手机关机,宿舍门反锁,窗帘拉得严严实实。她像一只冬眠的动物,把自己彻底封闭起来,除了吃饭上厕所,几乎不下床。
她需要时间。
需要时间消化这一切,需要时间想清楚,接下来该怎么走。
但有人不给她这个时间。
第四天晚上,宿舍楼突然响起一阵骚动。
“找狗!找狗!”宿管老师的声音在走廊里回荡,“有同学丢了只贵宾犬,白色,很小,可能在女生宿舍!大家帮忙找找!”
左西月被吵醒了。
她皱了皱眉,翻了个身,打算继续睡。
但敲门声响起。
“同学,开一下门!”是宿管老师的声音,“我们检查一下,看狗有没有跑进去。”
左西月叹了口气,爬起来开门。
门刚开一条缝,一个身影就挤了进来。
“找到了!”夜寒潭的声音响起,带着笑意,“狗在这儿!”
左西月还没反应过来,就被连人带被子一起卷起来,扛在了肩上。
“你干什么!”她挣扎。
“找狗啊。”夜寒潭说得理所当然,大步往外走,“我的狗跑丢了,现在找到了。”
“夜寒潭!放我下来!”
“不放。”
宿管老师目瞪口呆地看着夜寒潭扛着左西月走出宿舍,半天才反应过来:“那个……同学,你这是……”
“老师,我女朋友身体不舒服,我带她去看医生。”夜寒潭面不改色地说,“狗已经找到了,麻烦您了。”
说完,他头也不回地下了楼。
留下满走廊看热闹的女生,和一脸茫然的宿管老师。
左西月被夜寒潭扛着穿过校园,一路引来无数侧目。
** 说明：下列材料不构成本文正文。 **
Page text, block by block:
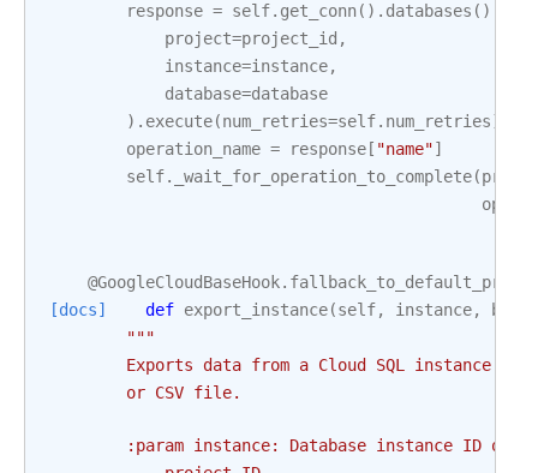
response = self. get_conn() . databases ()
project=project_id ,
instance=instance,
database=database
) . execute(num_retries=self. num_retries)
operation_name = response [ "name"]
self. _wait_for_operation_to_complete(
@GoogleCloudBaseHook.
[docs]
def export_instance(self, instance, body
"""
Exports data from a Cloud SQL instance to
        or CSV file.
:param instance: Database instance ID of
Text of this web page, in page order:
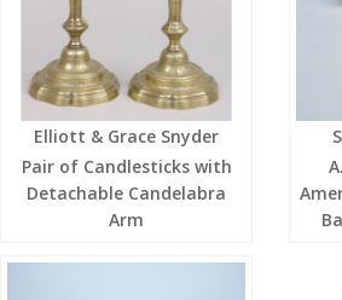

她想喊,但被子裹得太紧,她动弹不得。
只能咬牙忍着。
到了男生宿舍楼下,夜寒潭刷卡进门,直接上到三楼。
他的宿舍是四人间,但其他三个人暑假都回家了,只有他一个人住。
他把左西月放在床上,然后拉开被子。
左西月终于能动了,她坐起来,瞪着夜寒潭:“你疯了?”
夜寒潭站在床边,居高临下地看着她,冰蓝色的眼眸里翻涌着她看不懂的情绪。
“我是疯了。”他说,“疯了才会让你躲我三天。”
左西月的心跳漏了一拍。
“我没有躲你……”
“那为什么不接电话?不回消息?”夜寒潭打断她,“左西月,你知道我这三天是怎么过的吗?我担心你出事,担心你生病,担心你……”
他顿了顿,声音低下去:“担心你不要我了。”
左西月愣住了。
她看着夜寒潭,看着他眼里的不安和疲惫,心里的怒气突然消散了大半。
“我没有不要你。”她轻声说,“我只是……需要时间。”
“时间?”夜寒潭坐到床边,握住她的手,“你要时间想什么?想尤雨婷?想商七?还是想……要不要继续跟我在一起?”
左西月沉默了。
她确实在想这些。
但夜寒潭不给她思考的机会。
“西月,”他捧起她的脸,强迫她看着他,“看着我,告诉我,你心里还有我吗?”
左西月看着他的眼睛,那片冰蓝色里,此刻只有她一个人的倒影。
清晰,专注,不容置疑。
“……有。”她最终说。
“那就够了。”夜寒潭把她搂进怀里,紧紧抱着,“其他的,什么都不重要。”
左西月靠在他肩上,闻到他身上熟悉的冷杉香,心里的防线彻底崩塌。
是啊,其他的什么都不重要。
重要的是,她爱他。
他也爱她。
这就够了。
两人就这样抱了很久,直到宿舍门被推开。
“潭哥,我……”一个男生的声音戛然而止。
左西月抬起头,看见门口站着一个戴眼镜的清秀男生,手里拿着本书,表情愕然。
是张明,他们班的班长,公认的才子。左西月记得,他去年还给她递过情书,被她礼貌地拒绝了。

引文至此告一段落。